*** Block opens ***
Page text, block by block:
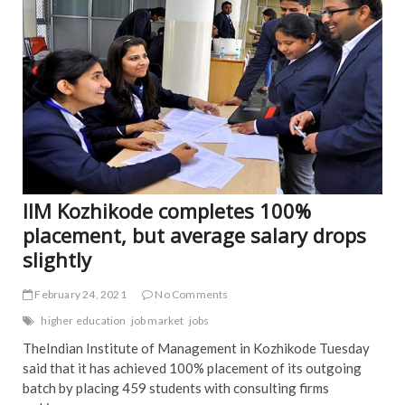
o
k
IIM Kozhikode completes 100%
placement, but average salary drops
slightly
February 24, 2021
No Comments
higher education job market jobs
TheIndian Institute of Management in Kozhikode Tuesday
said that it has achieved 100% placement of its outgoing
batch by placing 459 students with consulting firms
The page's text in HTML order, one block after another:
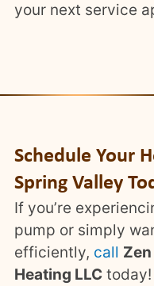
your next service
Schedule Your
Spring Valley
If you’re
pump or simply
efficiently, call
Heating LLC
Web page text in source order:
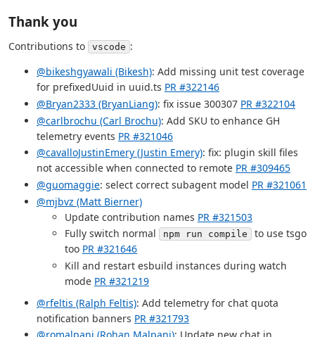
Thank you
Contributions to vscode :
@bikeshgyawali (Bikesh): Add missing unit test coverage
for prefixedUuid in uuid.ts PR #322146
@Bryan2333 (BryanLiang): fix issue 300307 PR #322104
@carlbrochu (Carl Brochu): Add SKU to enhance GH
telemetry events PR #321046
@cavalloJustinEmery (Justin Emery): fix: plugin skill files
not accessible when connected to remote PR #309465
@guomaggie: select correct subagent model PR #321061
@mjbvz (Matt Bierner)
Update contribution names PR #321503
Fully switch normal
npm run compile
to use tsgo
too PR #321646
Kill and restart esbuild instances during watch
mode PR #321219
@rfeltis (Ralph Feltis): Add telemetry for chat quota
notification banners PR #321793
*** Block closes ***
◆ Exercise directions ◆
In the records above, find the line with "February 24, 2021" and the line with "not accessible when", then restate word for word only those two lines and all lines between, omitting pictures.

◆ Response to this task ◆
February 24, 2021
No Comments
higher education job market jobs
TheIndian Institute of Management in Kozhikode Tuesday
said that it has achieved 100% placement of its outgoing
batch by placing 459 students with consulting firms
The page's text in HTML order, one block after another:
your next service
Schedule Your
Spring Valley
If you’re
pump or simply
efficiently, call
Heating LLC
Web page text in source order:
Thank you
Contributions to vscode :
@bikeshgyawali (Bikesh): Add missing unit test coverage
for prefixedUuid in uuid.ts PR #322146
@Bryan2333 (BryanLiang): fix issue 300307 PR #322104
@carlbrochu (Carl Brochu): Add SKU to enhance GH
telemetry events PR #321046
@cavalloJustinEmery (Justin Emery): fix: plugin skill files
not accessible when connected to remote PR #309465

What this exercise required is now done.